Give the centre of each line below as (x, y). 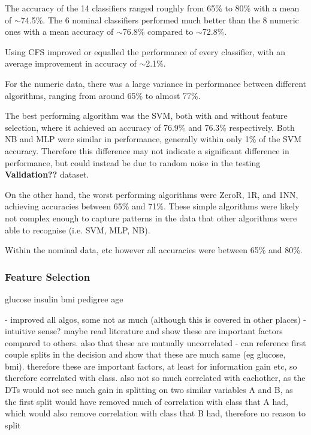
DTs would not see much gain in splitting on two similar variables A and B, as (149, 390)
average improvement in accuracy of (71, 63)
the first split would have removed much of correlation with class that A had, (147, 401)
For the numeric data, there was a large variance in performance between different (155, 83)
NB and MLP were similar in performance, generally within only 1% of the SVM (153, 139)
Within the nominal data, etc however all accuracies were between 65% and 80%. (154, 250)
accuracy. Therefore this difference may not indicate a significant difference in (147, 150)
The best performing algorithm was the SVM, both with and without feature (146, 115)
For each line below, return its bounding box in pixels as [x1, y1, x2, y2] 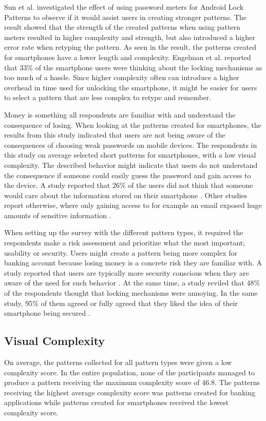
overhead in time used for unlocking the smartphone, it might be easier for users [4, 82, 257, 92]
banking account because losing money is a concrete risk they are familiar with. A [4, 257, 262, 268]
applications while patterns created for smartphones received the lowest [4, 397, 229, 408]
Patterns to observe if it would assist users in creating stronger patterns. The [4, 11, 247, 22]
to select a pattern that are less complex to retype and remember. [4, 92, 212, 103]
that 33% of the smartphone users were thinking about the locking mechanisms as [4, 62, 262, 72]
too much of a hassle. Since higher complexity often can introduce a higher [4, 72, 239, 83]
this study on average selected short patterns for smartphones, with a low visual [4, 149, 256, 160]
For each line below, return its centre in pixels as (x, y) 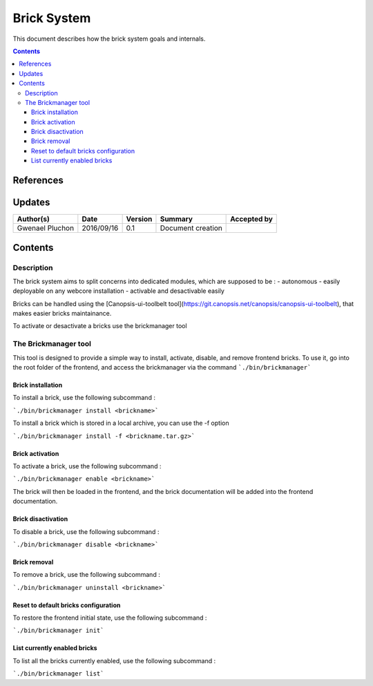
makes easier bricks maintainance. (62, 314)
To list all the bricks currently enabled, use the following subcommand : (114, 660)
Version (139, 219)
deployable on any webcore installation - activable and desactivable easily (118, 291)
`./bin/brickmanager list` (58, 674)
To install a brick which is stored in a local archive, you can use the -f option (121, 423)
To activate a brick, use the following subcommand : (87, 466)
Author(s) (33, 219)
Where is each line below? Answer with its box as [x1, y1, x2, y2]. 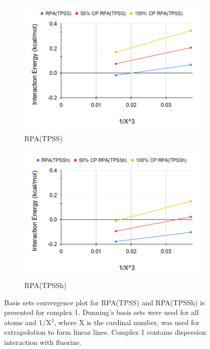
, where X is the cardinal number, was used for [54, 316, 200, 327]
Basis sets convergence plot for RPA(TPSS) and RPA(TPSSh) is [4, 297, 205, 307]
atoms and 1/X [4, 316, 52, 327]
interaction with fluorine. [4, 336, 82, 347]
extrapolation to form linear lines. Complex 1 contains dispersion [4, 327, 206, 337]
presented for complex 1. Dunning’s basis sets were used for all [4, 307, 199, 318]
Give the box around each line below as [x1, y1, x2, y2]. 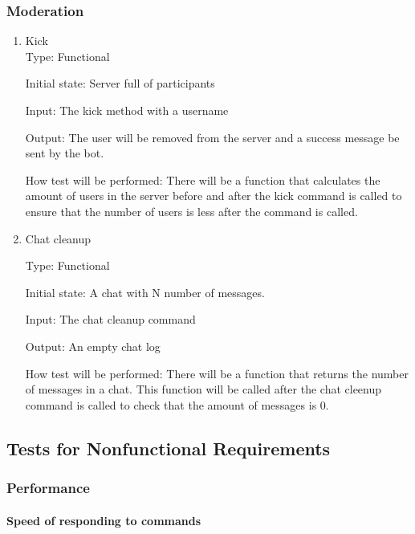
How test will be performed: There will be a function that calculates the [25, 171, 380, 188]
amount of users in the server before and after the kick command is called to [25, 187, 402, 204]
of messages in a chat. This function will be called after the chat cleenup [25, 381, 382, 397]
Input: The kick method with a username [25, 102, 229, 118]
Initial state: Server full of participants [25, 75, 215, 92]
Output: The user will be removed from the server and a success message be [25, 128, 400, 145]
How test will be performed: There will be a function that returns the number [25, 365, 409, 381]
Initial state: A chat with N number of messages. [25, 283, 265, 300]
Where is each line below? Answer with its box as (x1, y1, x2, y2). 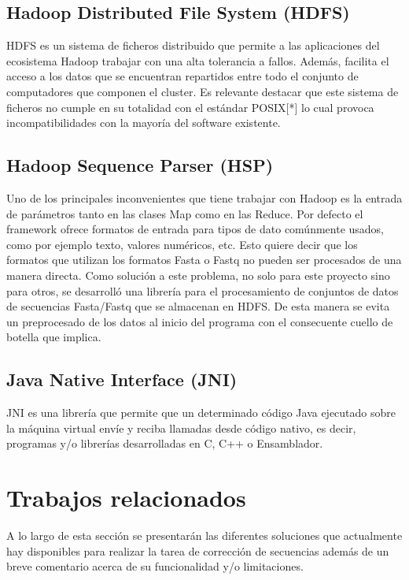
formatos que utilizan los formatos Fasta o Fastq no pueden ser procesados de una (6, 251, 402, 268)
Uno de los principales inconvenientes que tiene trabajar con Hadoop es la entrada (6, 189, 403, 206)
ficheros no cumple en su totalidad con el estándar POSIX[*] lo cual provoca (6, 99, 374, 115)
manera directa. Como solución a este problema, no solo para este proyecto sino (6, 266, 390, 283)
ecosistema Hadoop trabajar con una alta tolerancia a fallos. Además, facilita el (6, 52, 389, 69)
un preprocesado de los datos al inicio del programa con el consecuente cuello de (6, 313, 393, 329)
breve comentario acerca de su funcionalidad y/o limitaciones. (6, 558, 304, 574)
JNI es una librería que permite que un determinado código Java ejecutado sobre (6, 404, 396, 421)
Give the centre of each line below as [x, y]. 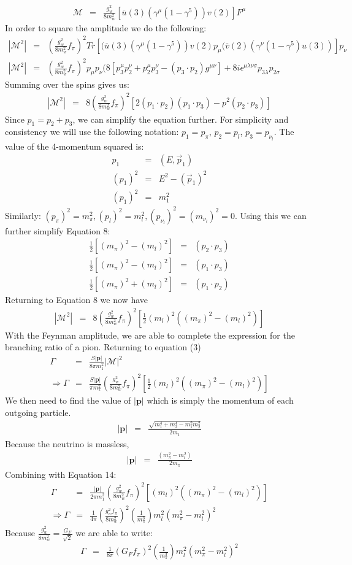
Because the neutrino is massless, [67, 443]
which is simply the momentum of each [220, 400]
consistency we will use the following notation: [92, 132]
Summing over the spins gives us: [67, 84]
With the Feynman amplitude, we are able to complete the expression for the [150, 335]
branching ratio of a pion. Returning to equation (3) [103, 347]
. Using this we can [270, 215]
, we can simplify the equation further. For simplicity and [181, 119]
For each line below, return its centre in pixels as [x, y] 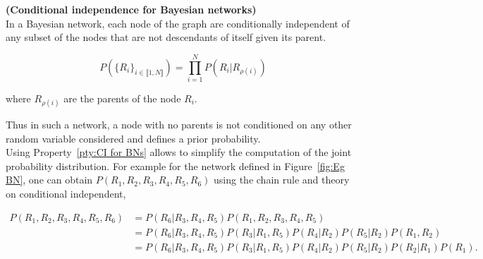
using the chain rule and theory [282, 180]
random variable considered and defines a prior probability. [133, 138]
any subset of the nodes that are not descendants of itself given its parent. [166, 37]
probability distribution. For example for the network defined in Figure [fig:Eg [175, 165]
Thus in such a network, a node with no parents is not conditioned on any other [179, 125]
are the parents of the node [122, 98]
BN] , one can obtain [49, 180]
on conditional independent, [66, 194]
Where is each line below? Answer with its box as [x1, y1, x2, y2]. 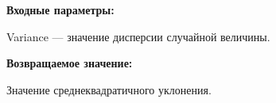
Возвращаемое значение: [6, 55, 133, 71]
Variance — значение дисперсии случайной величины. [6, 28, 270, 44]
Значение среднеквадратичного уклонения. [6, 81, 212, 97]
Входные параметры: [6, 2, 115, 17]
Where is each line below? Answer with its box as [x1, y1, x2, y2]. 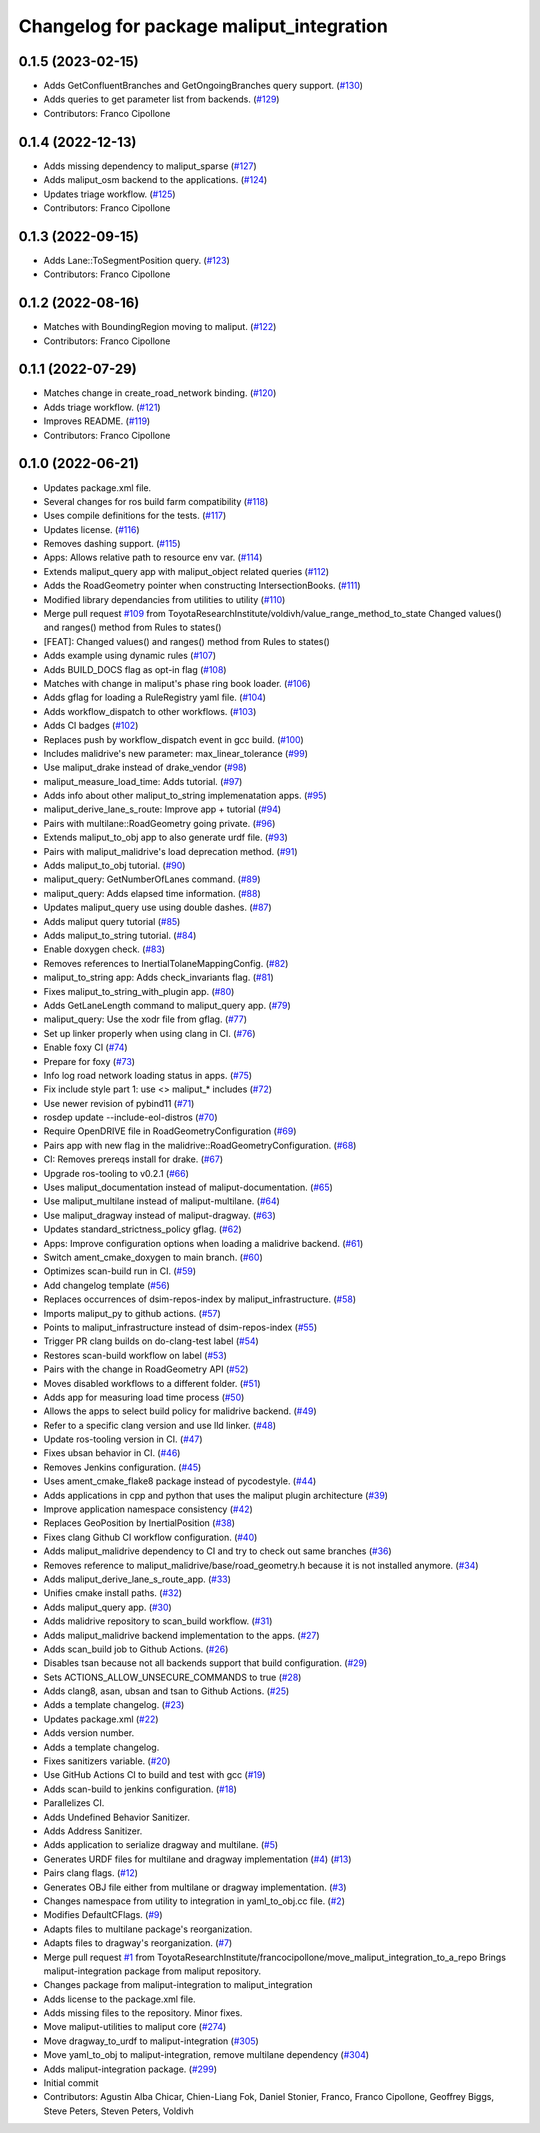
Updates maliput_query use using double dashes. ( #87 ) [43, 901, 272, 914]
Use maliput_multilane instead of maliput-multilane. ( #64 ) [43, 1195, 280, 1207]
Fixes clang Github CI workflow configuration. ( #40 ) [43, 1531, 258, 1543]
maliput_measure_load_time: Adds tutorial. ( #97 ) [43, 775, 243, 787]
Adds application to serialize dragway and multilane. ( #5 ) [43, 1839, 279, 1851]
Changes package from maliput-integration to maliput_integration [43, 1979, 313, 1991]
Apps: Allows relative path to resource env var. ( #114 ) [43, 551, 263, 564]
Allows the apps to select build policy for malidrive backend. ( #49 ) [43, 1405, 317, 1417]
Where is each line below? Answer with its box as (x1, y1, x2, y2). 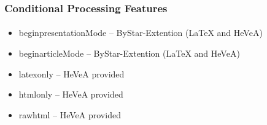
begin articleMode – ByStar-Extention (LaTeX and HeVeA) (18, 47, 240, 60)
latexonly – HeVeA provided (18, 67, 125, 80)
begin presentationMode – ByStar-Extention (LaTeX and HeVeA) (18, 26, 263, 39)
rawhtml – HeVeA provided (18, 108, 121, 121)
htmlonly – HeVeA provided (18, 88, 123, 101)
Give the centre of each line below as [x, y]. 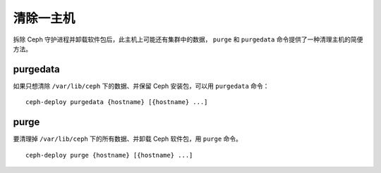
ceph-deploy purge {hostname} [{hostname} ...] [109, 155]
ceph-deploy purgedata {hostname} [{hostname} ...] [117, 102]
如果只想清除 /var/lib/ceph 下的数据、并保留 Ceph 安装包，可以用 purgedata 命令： [141, 86]
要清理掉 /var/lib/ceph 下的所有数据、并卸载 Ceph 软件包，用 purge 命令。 [128, 139]
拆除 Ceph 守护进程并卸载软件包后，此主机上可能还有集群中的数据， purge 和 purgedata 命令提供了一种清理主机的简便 [188, 39]
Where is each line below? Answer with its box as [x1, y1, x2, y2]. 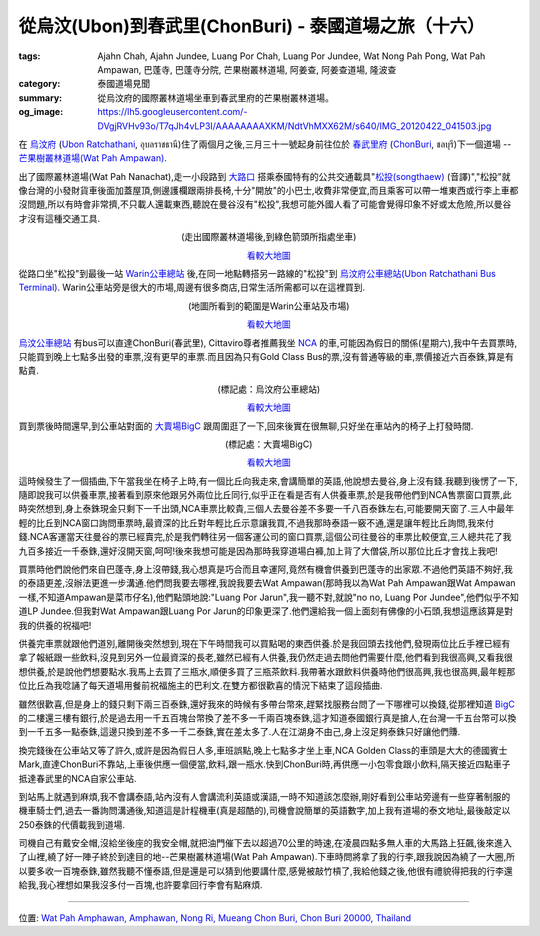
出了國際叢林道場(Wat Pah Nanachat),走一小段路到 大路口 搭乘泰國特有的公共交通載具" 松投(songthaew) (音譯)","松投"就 [18, 170, 511, 182]
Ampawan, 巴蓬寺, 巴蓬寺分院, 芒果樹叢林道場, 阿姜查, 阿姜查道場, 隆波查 [97, 63, 397, 75]
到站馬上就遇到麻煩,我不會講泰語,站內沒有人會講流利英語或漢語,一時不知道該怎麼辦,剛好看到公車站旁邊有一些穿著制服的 [18, 790, 511, 802]
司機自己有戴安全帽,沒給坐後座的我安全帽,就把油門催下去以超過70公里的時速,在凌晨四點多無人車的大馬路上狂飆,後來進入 [18, 837, 512, 849]
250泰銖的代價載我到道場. [18, 818, 125, 830]
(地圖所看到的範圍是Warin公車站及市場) [187, 300, 350, 312]
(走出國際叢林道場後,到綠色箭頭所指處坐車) [180, 231, 357, 243]
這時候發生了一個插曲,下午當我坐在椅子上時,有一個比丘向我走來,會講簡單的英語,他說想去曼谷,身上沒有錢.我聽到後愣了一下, [18, 475, 519, 487]
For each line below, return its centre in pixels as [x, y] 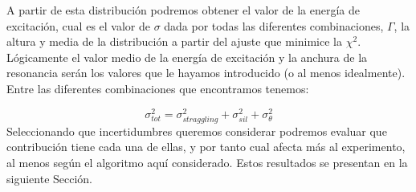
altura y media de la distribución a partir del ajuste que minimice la [174, 41]
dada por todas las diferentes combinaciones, [274, 25]
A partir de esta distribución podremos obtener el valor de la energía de [183, 10]
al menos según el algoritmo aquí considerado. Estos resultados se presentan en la [207, 162]
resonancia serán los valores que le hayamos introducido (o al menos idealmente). [206, 73]
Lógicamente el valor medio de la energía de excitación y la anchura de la [187, 57]
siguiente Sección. [50, 178]
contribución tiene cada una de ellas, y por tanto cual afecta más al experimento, [206, 147]
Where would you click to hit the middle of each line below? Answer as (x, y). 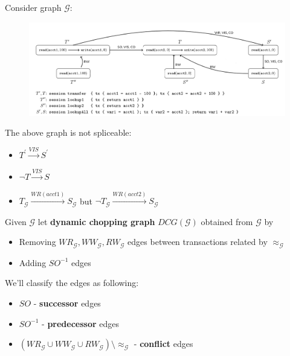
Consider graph (33, 7)
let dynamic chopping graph (96, 221)
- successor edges (67, 303)
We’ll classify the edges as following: (72, 283)
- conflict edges (163, 344)
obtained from (227, 221)
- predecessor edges (81, 323)
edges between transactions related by (198, 242)
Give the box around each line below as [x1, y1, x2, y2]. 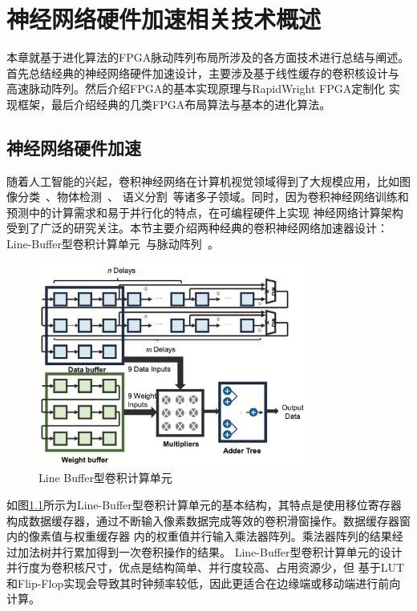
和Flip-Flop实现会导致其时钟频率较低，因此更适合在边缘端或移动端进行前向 [6, 574, 401, 591]
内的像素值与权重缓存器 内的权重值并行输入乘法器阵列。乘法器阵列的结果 [6, 528, 392, 545]
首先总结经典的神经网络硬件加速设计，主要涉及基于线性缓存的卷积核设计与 [6, 64, 399, 81]
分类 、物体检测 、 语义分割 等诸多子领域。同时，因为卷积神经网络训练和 [17, 188, 409, 205]
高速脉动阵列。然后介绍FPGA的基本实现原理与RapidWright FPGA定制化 [6, 80, 386, 97]
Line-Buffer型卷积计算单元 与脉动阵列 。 [6, 235, 219, 252]
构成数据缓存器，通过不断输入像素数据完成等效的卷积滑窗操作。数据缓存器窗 [6, 512, 411, 529]
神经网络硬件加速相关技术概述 [6, 2, 322, 35]
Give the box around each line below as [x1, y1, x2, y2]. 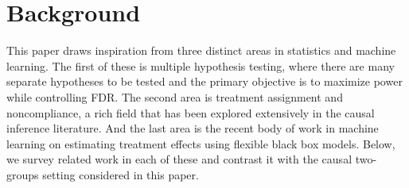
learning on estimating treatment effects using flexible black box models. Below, [6, 135, 395, 152]
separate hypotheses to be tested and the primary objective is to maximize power [6, 73, 403, 90]
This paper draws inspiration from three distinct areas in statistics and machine [6, 42, 396, 59]
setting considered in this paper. [42, 166, 199, 182]
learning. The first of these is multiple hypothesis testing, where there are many [6, 57, 395, 74]
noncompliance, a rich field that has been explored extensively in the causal [6, 104, 375, 121]
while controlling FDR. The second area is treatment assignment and [6, 88, 343, 105]
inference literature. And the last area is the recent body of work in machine [6, 120, 379, 136]
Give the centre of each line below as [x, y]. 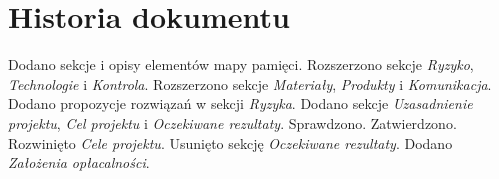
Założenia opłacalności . [79, 162]
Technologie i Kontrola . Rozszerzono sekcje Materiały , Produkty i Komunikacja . [250, 83]
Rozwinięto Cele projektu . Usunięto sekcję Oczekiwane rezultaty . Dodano [230, 142]
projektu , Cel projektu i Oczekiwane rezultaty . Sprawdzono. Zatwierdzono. [232, 122]
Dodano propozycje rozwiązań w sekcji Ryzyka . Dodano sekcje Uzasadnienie [240, 103]
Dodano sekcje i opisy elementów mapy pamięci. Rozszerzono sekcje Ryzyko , [241, 64]

※ ※ ※

Task brief: Each line in the material with "called" in it must be reported.

Reply to the task:
amount of users in the server before and after the kick command is called to [25, 187, 402, 204]
of messages in a chat. This function will be called after the chat cleenup [25, 381, 382, 397]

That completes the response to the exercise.